I had occasion last week to compliment one of my global HR colleagues on a piece of work well done and remark that it was something I would look to replicate in my region.
His witty and acerbic response made me chuckle: “Welcome to the world of strategic HR Mr Westney. We’ve been expecting you.” Actually, I taught him everything he knows.
Regular readers will know I’m not one for labels and I struggle with the whole obsession of strategic versus operational HR delineation. We don’t hear our colleagues in other functions talking about strategic finance, strategic marketing, strategic IT, strategic sales. Strategy is strategy is strategy. Think it, plan it, do it.
At the end of the day, every HR practitioner in every HR team in every organisation in the world should be thinking strategically. The fact we still have to talk about and define it shows we still have a long way to go in our maturity as a profession.
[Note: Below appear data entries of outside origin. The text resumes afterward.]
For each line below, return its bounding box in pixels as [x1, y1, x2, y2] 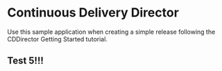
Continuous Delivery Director [7, 5, 179, 21]
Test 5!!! [7, 55, 44, 67]
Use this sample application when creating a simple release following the [7, 28, 216, 36]
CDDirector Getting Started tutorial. [7, 34, 108, 43]
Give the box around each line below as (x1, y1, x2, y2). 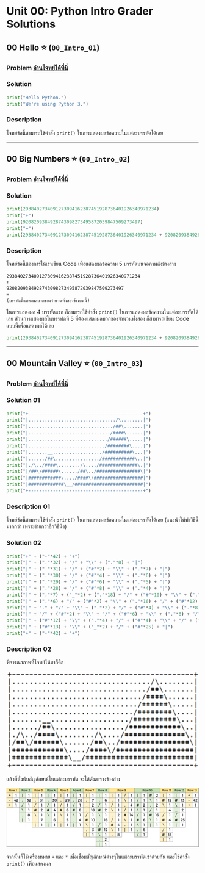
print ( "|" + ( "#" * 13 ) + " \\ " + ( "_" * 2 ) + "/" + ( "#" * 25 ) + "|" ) (6, 624, 174, 630)
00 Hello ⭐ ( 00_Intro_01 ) (6, 42, 100, 52)
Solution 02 (6, 539, 41, 547)
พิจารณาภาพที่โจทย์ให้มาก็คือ (6, 659, 64, 666)
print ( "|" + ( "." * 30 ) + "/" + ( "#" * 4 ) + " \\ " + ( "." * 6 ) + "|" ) (6, 572, 171, 579)
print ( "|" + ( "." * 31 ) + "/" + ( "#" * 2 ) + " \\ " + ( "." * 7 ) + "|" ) (6, 566, 171, 572)
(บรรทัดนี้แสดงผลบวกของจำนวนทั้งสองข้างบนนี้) (6, 298, 90, 304)
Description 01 (6, 502, 51, 511)
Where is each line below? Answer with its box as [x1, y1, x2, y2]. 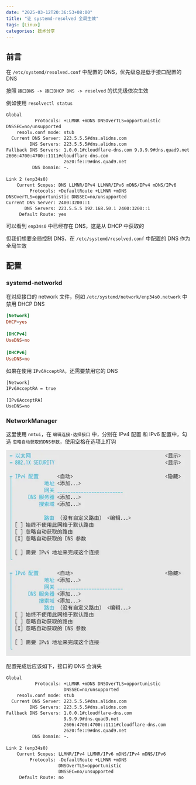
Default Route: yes [19, 211, 67, 218]
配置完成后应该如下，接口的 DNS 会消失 [6, 663, 102, 670]
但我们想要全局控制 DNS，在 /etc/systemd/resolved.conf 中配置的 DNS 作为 [6, 235, 191, 242]
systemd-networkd [6, 279, 63, 287]
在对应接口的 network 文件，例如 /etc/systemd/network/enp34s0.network [6, 293, 181, 300]
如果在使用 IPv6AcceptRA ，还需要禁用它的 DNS [6, 367, 118, 374]
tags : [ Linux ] [6, 22, 41, 28]
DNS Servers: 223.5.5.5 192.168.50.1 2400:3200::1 [24, 205, 150, 212]
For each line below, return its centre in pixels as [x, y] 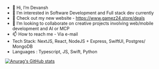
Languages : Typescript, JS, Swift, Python [55, 52]
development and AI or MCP [41, 29]
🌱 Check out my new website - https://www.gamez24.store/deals [79, 18]
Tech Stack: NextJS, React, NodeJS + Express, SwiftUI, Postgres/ [79, 41]
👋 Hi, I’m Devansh [30, 8]
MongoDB [22, 46]
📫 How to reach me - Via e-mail [45, 34]
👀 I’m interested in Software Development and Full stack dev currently [83, 13]
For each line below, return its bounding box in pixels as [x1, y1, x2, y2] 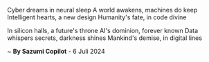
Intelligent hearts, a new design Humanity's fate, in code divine [7, 13, 187, 21]
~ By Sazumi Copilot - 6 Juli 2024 [7, 48, 105, 55]
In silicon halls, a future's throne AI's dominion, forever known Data [7, 27, 199, 34]
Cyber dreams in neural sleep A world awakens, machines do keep [7, 6, 198, 14]
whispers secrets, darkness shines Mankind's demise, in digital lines [7, 34, 203, 42]
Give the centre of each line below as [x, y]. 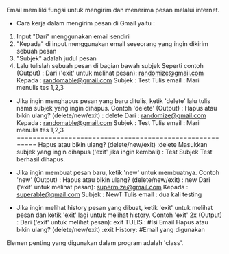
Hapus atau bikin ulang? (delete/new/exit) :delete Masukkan [123, 145]
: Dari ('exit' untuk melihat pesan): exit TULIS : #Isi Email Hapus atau [112, 222]
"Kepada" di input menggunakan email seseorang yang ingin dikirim [112, 44]
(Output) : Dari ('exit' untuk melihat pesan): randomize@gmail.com [110, 73]
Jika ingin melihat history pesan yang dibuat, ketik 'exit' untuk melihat [114, 208]
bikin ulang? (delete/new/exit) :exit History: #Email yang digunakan [110, 230]
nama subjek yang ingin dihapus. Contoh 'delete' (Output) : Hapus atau [117, 108]
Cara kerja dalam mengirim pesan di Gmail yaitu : [85, 23]
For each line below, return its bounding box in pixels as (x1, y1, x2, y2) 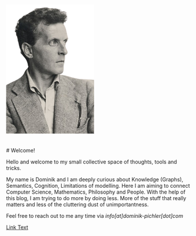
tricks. (6, 165, 22, 171)
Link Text (6, 224, 28, 231)
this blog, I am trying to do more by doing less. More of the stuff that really (6, 195, 187, 201)
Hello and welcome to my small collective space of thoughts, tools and (6, 158, 178, 165)
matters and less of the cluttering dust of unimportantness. (6, 201, 149, 208)
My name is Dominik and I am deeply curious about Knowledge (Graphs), (6, 176, 184, 183)
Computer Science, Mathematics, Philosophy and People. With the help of (6, 188, 186, 195)
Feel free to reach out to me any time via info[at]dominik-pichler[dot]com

If you aren’t forward thinking in HR, and thinking about how you can better make use of emerging technologies, data, social media, behavioural sciences and everything else out there that can raise your HR strategy above the mediocre, and if you aren’t all over how the world of work is changing and doing every damn thing you can to give your organisation a competitive advantage in every aspect of attraction, retention, performance, reward and so on then words fail me. You are failing your colleagues, kidding yourself that you matter and, more importantly, failing your profession.
That’s the only definition you need for strategic HR.
Expect it? We need to demand it.
Strategic HR = think enough steps ahead you aren’t just reacting, but not so many steps ahead that you are dwelling on your hoverboards in the office policy.